▶ [TASK DETAILS]
Using the records below, give again exactly the lines from the line that contains "KCUC : When" through the line that contains "coroutine will be", both ends included, and only those.
· · ·
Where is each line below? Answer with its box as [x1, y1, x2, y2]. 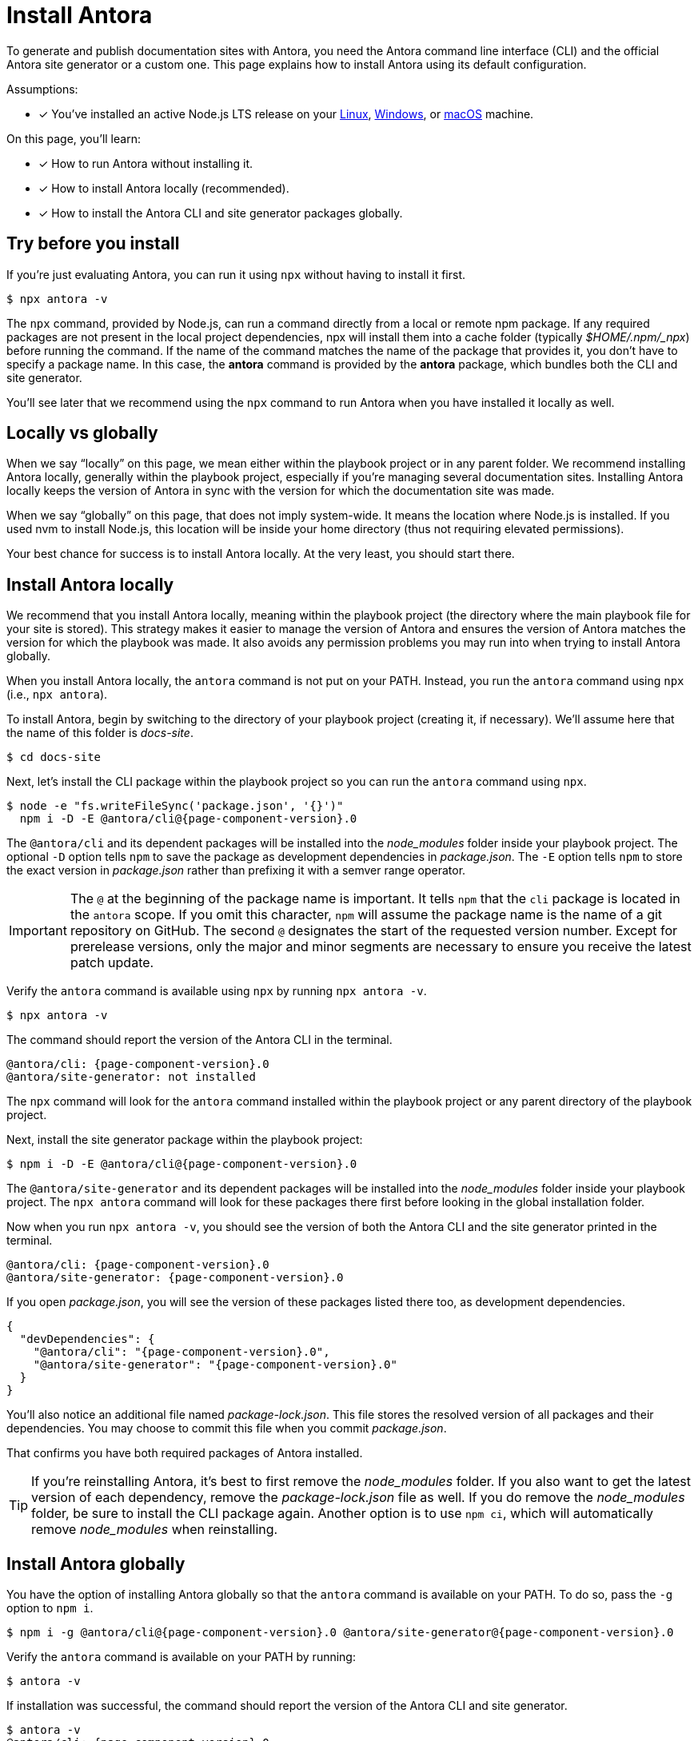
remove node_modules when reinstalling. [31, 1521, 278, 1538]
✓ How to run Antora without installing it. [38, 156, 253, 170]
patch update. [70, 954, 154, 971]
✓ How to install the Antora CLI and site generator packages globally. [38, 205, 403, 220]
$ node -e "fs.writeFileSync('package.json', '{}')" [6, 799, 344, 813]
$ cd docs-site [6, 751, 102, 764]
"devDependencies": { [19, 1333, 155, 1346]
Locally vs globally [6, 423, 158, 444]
· · ·
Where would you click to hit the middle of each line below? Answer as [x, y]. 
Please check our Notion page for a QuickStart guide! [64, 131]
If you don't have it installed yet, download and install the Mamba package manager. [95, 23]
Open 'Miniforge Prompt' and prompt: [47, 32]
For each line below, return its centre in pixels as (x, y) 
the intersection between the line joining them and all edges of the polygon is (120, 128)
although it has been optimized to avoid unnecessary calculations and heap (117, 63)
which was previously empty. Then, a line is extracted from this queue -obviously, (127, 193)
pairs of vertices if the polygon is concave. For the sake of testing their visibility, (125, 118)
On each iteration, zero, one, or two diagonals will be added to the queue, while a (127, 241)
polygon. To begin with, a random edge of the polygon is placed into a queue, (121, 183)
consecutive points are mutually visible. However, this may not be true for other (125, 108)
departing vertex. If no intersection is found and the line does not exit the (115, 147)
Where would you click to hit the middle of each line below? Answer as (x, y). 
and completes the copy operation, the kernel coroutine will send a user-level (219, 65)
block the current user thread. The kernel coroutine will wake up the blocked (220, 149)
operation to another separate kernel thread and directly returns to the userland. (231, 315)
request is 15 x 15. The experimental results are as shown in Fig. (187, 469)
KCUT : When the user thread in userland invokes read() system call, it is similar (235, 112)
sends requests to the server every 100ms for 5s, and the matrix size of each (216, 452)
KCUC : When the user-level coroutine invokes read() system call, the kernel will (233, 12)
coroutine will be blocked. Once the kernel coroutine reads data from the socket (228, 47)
· · ·
▶ [YOUR RESPONSE]
KCUC : When the user-level coroutine invokes read() system call, the kernel will (233, 12)
coroutine will be blocked. Once the kernel coroutine reads data from the socket (228, 47)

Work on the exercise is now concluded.